Destaca-se que o referido artigo ainda não foi revisto e alterado em seu inciso IV, de acordo com a Emenda Constitucional n. 53/2006, de 19 de dezembro de 2006, que altera a CF/88, passando o atendimento em creche e pré-escola às crianças de zero a cinco anos de idade. Em virtude do princípio da supremacia da CF, no que esta legislação diverge do texto constitucional, fica implicitamente revogada. Veja-se que a educação infantil se

estende até os cinco anos, mas nunca além; e o ensino fundamental deve, obrigatoriamente, se iniciar aos seis anos de idade.

Entretanto não basta que o direito à educação esteja garantido em leis. Para que haja justiça social é necessário que a educação oferecida a todas as camadas sociais tenha qualidade. Por qualidade social entende-se aquela em que há garantia de direitos de cidadania e inclusão social, com a participação das pessoas na construção de uma sociedade mais justa e igualitária.

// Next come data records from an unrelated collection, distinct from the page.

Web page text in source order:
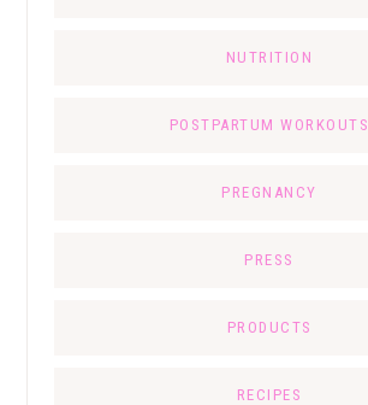
NUTRITION
POSTPARTUM WORKOUTS
PREGNANCY
PRESS
PRODUCTS
RECIPES
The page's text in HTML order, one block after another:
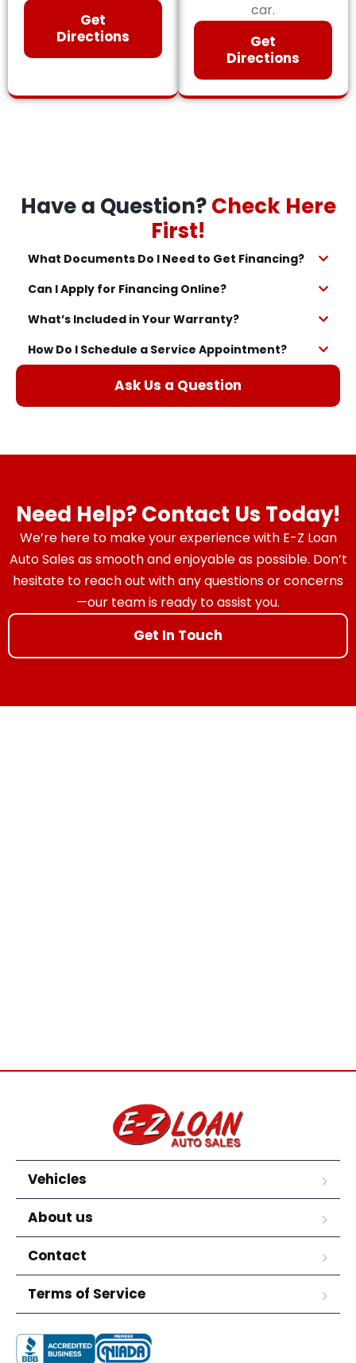
Get
Directions
car.
Get
Directions
Have a Question?Check Here
First!
What Documents Do I Need to Get Financing?
Can I Apply for Financing Online?
What’s Included in Your Warranty?
How Do I Schedule a Service Appointment?
Ask Us a Question
Need Help? Contact Us Today!
We’re here to make your experience with E-Z Loan
Auto Sales as smooth and enjoyable as possible. Don’t
hesitate to reach out with any questions or concerns
—our team is ready to assist you.
Get In Touch
Vehicles
About us
Contact
Terms of Service

Educação de qualidade social é aquela comprometida com a formação do estudante com vistas à emancipação humana e social; tem por objetivo a formação de cidadãos capazes de construir uma sociedade fundada nos princípios da justiça social, da igualdade e da democracia (BELLONI, 2003, p. 232).

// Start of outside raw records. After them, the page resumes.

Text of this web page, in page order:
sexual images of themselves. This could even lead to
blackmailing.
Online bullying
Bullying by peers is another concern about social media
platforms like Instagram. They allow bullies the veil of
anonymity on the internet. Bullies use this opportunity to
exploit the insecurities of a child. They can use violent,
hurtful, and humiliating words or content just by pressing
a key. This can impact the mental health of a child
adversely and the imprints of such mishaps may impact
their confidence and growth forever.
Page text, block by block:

Assim, para a autora, a oferta de educação de qualidade como direito de cidadania contempla três dimensões específicas e complementares entre si, quais sejam, o acesso à educação, a permanência no sistema escolar ou em atividades educativas, e o sucesso no resultado do aprendizado.

Da mesma forma, Carmo e Rocha (2014, p. 893) destacam que, para atender aos preceitos proclamados em relação à educação, os sistemas de ensino devem, além de manter a garantia de vagas, estabelecer qualidade para atender às necessidades e especificidades dos diferentes indivíduos e grupos sociais, indistintamente .

Sem dúvida, conforme Castro e Regattieri , esse novo ambiente jurídico- institucional inaugura um período sem precedentes de consolidação de direitos sociais e individuais dos alunos e suas famílias CASTRO; REGATTIERI, , p. .

Para finalizar, durante muitos anos a educação não foi concebida como um direito fundamental em nosso país; entretanto, nos últimos anos, podem ser observados avanços significativos nas políticas públicas de universalização da educação básica. Contudo, apesar dos avanços expressivos, são ainda necessários maiores investimentos no sentido de garantir a igualdade de acesso, permanência, qualidade e gratuidade a todas as crianças, adolescentes e jovens brasileiros.

No entanto, sabe-se que a realidade social não se transforma por efeito simples da publicação das normas jurídicas; assim, essa proclamação não foi suficiente para garantir uma melhoria das condições de existência das crianças.

De fato, tem havido muita dificuldade em implementar alguns dos princípios, nomeadamente o direito que a criança tem de receber educação, gratuita, obrigatória e de

qualidade, principalmente nas etapas mais elementares – educação infantil e ensino fundamental. A Escola, por sua vez, sendo um espaço de filiação e de construção de identidades, de socialização e de diversidade cultural, tem um papel primordial na formação das crianças e jovens e, no caso da infância marginalizada, na promoção da sua (re)inserção social, já que a educação é, ou deve ser, um fator de integração e de inclusão, quer ao nível cultural quer ao nível social. Mais ainda, a educação é um direito fundamental das crianças, e importante fator de transformação dos indivíduos e das sociedades.